• **ACTION ITEM**:
Exact reproduction is required for the lines below starting at the line with "following designated offices: Student" and ending at the line with "Start of the history [50, 68]", both included. No other lines, and no pictures.

• **RECORDS PROVIDED**:
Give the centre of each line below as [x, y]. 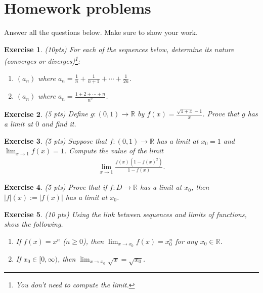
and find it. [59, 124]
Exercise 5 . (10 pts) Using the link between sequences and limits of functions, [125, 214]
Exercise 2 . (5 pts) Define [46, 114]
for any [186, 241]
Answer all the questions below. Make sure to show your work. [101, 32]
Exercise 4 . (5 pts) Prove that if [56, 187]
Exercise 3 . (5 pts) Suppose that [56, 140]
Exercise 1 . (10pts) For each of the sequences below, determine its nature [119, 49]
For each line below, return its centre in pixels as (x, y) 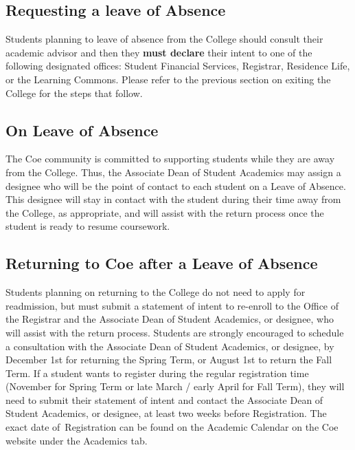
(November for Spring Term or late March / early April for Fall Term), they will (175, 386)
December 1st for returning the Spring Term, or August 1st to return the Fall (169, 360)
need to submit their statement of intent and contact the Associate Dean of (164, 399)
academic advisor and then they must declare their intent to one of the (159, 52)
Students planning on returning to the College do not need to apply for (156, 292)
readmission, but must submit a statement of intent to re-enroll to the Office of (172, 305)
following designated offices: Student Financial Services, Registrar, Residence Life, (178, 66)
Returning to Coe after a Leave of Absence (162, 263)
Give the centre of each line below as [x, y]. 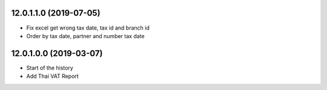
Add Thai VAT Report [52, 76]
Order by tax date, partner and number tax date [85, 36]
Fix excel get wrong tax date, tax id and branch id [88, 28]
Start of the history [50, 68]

--

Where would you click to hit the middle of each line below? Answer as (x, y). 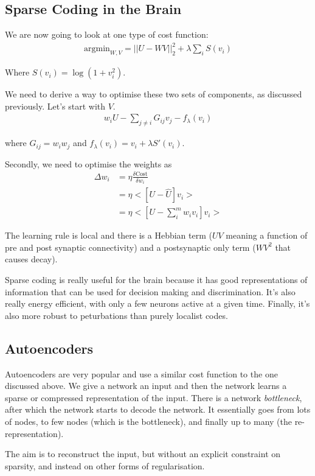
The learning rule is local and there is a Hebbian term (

• **ANSWER TO THE EXERCISE**:
following designated offices: Student Financial Services, Registrar, Residence Life, (178, 66)
Returning to Coe after a Leave of Absence (162, 263)
Give the centre of each line below as [x, y]. 
Add Thai VAT Report [52, 76]
Order by tax date, partner and number tax date [85, 36]
Fix excel get wrong tax date, tax id and branch id [88, 28]
Start of the history [50, 68]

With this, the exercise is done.